Recorded data:

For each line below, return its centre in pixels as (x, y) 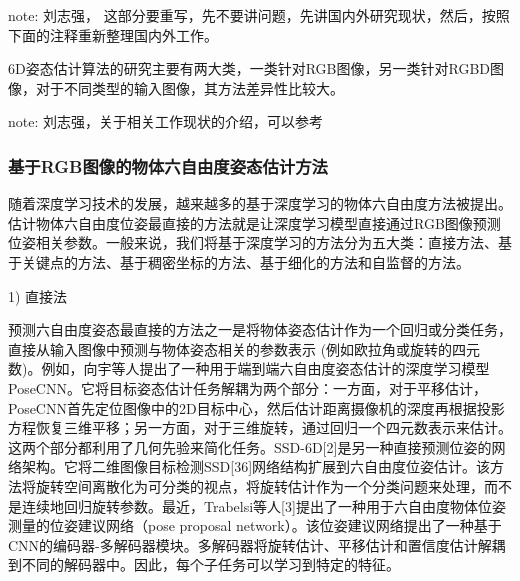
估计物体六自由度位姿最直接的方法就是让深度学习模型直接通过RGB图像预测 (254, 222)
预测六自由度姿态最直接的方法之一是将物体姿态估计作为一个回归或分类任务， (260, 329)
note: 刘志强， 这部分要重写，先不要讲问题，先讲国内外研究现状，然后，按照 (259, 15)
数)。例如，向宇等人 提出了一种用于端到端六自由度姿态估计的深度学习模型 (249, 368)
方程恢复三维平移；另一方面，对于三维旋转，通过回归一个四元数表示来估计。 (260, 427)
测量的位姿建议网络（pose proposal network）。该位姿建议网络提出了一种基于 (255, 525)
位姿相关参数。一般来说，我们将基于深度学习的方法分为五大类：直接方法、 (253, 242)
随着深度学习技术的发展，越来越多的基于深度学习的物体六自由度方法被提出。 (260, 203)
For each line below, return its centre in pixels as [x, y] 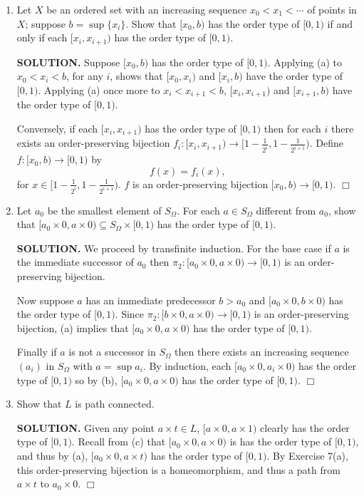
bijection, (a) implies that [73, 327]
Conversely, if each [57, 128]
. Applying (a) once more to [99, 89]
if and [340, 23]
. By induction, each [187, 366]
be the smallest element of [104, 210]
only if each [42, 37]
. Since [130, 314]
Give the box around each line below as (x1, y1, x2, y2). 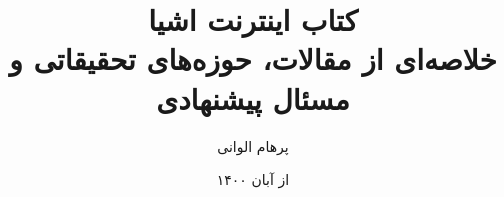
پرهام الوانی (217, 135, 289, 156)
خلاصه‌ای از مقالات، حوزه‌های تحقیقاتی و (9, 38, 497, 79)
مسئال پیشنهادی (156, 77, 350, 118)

* * *

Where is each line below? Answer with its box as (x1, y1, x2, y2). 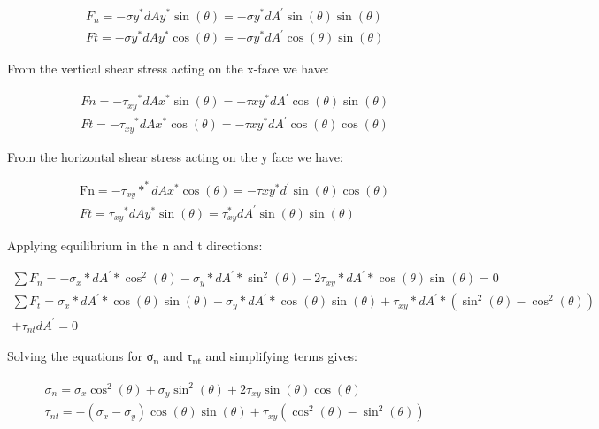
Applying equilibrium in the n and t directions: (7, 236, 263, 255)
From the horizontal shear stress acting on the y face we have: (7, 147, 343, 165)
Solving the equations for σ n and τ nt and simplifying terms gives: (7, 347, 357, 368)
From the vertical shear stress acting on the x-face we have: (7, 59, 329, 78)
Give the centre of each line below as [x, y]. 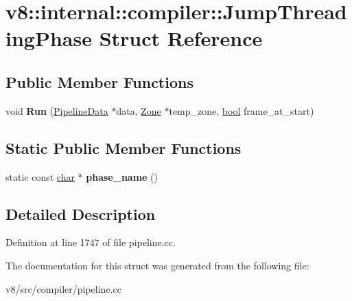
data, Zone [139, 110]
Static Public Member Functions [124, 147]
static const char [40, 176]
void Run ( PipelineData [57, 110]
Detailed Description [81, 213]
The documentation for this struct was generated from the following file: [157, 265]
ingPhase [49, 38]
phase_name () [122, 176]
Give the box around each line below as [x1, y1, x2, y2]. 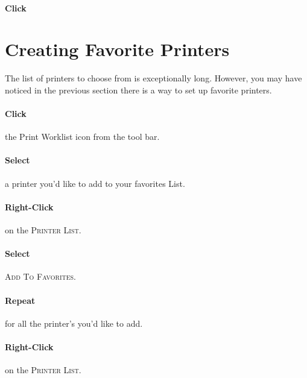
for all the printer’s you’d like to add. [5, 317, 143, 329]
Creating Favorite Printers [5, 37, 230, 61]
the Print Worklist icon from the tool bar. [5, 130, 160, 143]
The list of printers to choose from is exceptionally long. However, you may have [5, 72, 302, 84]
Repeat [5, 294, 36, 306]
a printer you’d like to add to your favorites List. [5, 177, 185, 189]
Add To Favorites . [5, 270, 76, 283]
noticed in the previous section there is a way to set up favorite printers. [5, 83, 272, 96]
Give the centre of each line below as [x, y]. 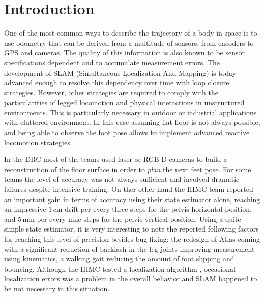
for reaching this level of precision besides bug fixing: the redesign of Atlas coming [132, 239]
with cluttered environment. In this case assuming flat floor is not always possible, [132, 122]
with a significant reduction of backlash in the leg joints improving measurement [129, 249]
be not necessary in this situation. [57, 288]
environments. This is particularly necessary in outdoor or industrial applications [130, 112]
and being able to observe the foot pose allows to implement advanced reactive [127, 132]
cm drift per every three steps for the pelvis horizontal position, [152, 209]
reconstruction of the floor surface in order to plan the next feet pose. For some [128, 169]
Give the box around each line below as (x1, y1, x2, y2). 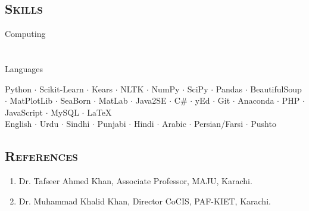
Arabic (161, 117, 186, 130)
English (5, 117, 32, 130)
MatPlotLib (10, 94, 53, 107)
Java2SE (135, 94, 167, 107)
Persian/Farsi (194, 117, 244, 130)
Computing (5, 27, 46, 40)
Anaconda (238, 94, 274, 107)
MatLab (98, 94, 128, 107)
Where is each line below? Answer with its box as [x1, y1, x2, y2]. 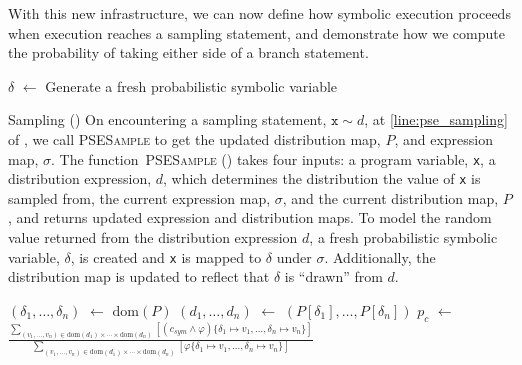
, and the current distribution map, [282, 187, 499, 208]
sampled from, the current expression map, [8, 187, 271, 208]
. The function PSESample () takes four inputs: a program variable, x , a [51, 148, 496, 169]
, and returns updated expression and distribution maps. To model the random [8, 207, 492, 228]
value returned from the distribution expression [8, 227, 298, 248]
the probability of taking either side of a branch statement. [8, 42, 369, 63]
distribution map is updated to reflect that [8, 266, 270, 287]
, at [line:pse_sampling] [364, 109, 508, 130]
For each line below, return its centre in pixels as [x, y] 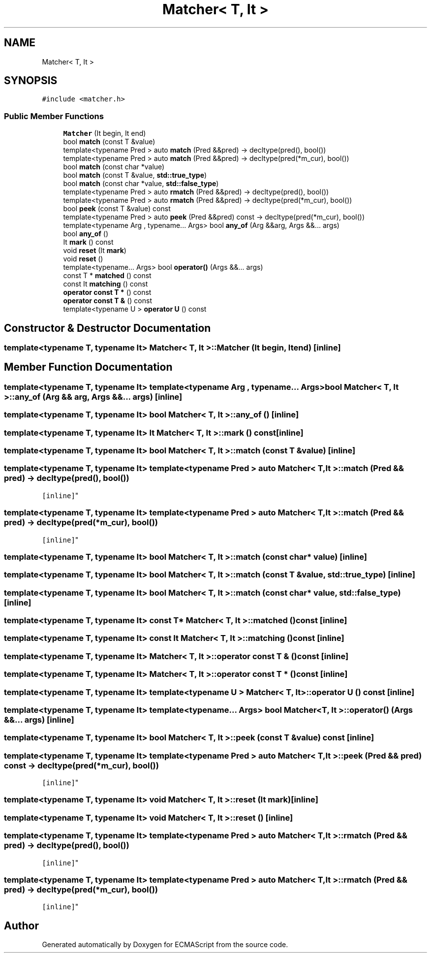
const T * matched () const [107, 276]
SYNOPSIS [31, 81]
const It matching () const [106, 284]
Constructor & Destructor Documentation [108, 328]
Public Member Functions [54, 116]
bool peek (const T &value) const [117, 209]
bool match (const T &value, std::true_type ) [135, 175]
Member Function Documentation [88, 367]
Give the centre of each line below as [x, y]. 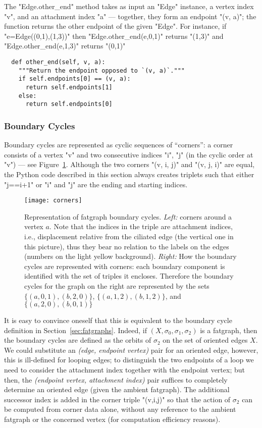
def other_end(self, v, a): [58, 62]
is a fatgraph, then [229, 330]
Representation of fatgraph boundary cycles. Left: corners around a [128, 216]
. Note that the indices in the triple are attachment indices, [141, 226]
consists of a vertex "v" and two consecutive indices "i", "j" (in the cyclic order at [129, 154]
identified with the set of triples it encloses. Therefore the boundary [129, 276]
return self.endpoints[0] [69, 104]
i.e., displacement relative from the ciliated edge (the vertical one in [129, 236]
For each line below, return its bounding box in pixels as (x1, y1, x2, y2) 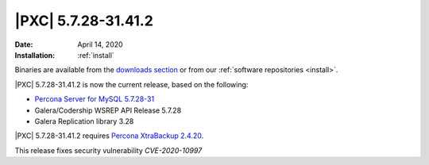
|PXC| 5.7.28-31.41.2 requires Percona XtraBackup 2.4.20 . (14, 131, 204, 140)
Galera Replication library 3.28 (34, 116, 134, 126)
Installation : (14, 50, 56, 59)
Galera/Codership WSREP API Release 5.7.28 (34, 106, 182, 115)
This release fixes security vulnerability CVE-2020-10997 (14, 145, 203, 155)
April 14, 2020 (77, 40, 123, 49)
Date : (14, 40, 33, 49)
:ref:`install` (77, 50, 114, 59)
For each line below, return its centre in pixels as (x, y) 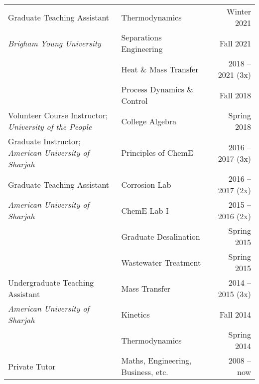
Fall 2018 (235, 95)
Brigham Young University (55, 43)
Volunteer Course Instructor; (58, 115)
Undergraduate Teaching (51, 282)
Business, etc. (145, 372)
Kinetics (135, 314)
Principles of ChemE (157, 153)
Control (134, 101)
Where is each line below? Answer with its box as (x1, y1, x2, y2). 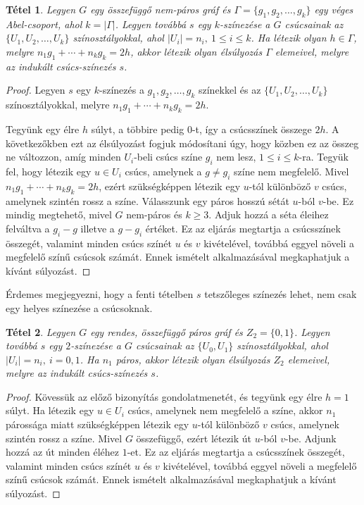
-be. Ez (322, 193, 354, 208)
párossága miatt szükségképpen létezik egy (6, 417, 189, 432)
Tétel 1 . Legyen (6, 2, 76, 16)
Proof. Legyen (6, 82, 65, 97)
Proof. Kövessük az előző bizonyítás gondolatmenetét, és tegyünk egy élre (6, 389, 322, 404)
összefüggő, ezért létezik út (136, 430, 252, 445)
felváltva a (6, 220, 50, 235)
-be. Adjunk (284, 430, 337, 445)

PROBLEM DESCRIPTION: Copy out each line of the data in which the word "current" appears.

ANSWER BOX:
, and the current distribution map, [282, 187, 499, 208]
sampled from, the current expression map, [8, 187, 271, 208]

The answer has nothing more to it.